Task brief: Set down the records exactly as they stand, except for any pictures, which you should omit.

Input material Block Start

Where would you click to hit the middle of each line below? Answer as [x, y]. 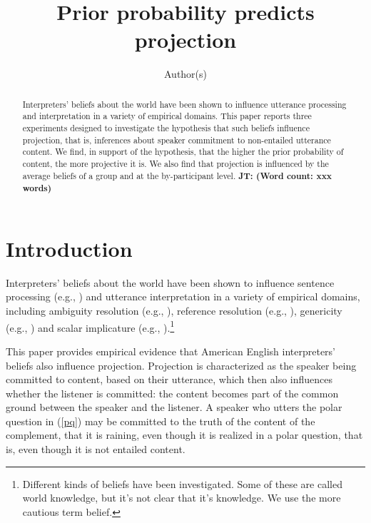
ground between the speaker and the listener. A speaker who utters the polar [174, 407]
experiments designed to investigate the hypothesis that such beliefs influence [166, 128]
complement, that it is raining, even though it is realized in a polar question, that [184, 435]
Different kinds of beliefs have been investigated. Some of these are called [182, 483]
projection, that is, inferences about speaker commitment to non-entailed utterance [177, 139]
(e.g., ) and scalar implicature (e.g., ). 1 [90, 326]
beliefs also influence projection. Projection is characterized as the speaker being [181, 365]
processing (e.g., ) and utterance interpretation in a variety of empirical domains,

Input material Block End

Problem solution:
Where would you click to hit the middle of each line below? Answer as [x, y]. 
ground between the speaker and the listener. A speaker who utters the polar [174, 407]
experiments designed to investigate the hypothesis that such beliefs influence [166, 128]
complement, that it is raining, even though it is realized in a polar question, that [184, 435]
Different kinds of beliefs have been investigated. Some of these are called [182, 483]
projection, that is, inferences about speaker commitment to non-entailed utterance [177, 139]
(e.g., ) and scalar implicature (e.g., ). 1 [90, 326]
beliefs also influence projection. Projection is characterized as the speaker being [181, 365]
processing (e.g., ) and utterance interpretation in a variety of empirical domains,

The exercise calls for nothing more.